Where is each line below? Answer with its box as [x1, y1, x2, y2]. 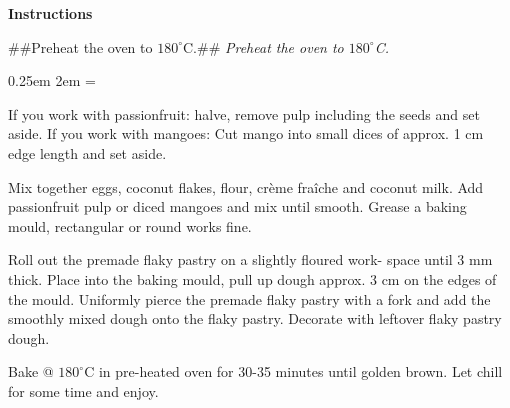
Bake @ [8, 361, 54, 382]
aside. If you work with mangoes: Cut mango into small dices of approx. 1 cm [8, 123, 484, 144]
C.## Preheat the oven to [182, 36, 344, 57]
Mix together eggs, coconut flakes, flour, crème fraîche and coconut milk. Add [8, 176, 484, 197]
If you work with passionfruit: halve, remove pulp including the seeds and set [8, 103, 480, 124]
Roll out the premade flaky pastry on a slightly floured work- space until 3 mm [8, 249, 493, 270]
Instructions [8, 3, 93, 23]
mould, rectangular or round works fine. [8, 215, 252, 236]
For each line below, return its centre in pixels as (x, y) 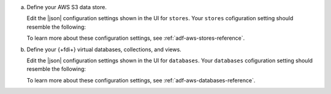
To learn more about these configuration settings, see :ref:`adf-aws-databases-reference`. (141, 80)
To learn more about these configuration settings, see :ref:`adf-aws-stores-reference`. (136, 38)
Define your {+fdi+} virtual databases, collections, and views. (104, 49)
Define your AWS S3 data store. (67, 7)
+++
▶ TASK TO COMPLETE: What is needed is a word-for-word transcription of all the entries, with the pictures dropped.

▶ TASK RESPONSE:
Where is each line below? Answer with its box as [x1, y1, x2, y2]. 
Bake @ [8, 361, 54, 382]
aside. If you work with mangoes: Cut mango into small dices of approx. 1 cm [8, 123, 484, 144]
C.## Preheat the oven to [182, 36, 344, 57]
Mix together eggs, coconut flakes, flour, crème fraîche and coconut milk. Add [8, 176, 484, 197]
If you work with passionfruit: halve, remove pulp including the seeds and set [8, 103, 480, 124]
Roll out the premade flaky pastry on a slightly floured work- space until 3 mm [8, 249, 493, 270]
Instructions [8, 3, 93, 23]
mould, rectangular or round works fine. [8, 215, 252, 236]
For each line below, return its centre in pixels as (x, y) 
To learn more about these configuration settings, see :ref:`adf-aws-databases-reference`. (141, 80)
To learn more about these configuration settings, see :ref:`adf-aws-stores-reference`. (136, 38)
Define your {+fdi+} virtual databases, collections, and views. (104, 49)
Define your AWS S3 data store. (67, 7)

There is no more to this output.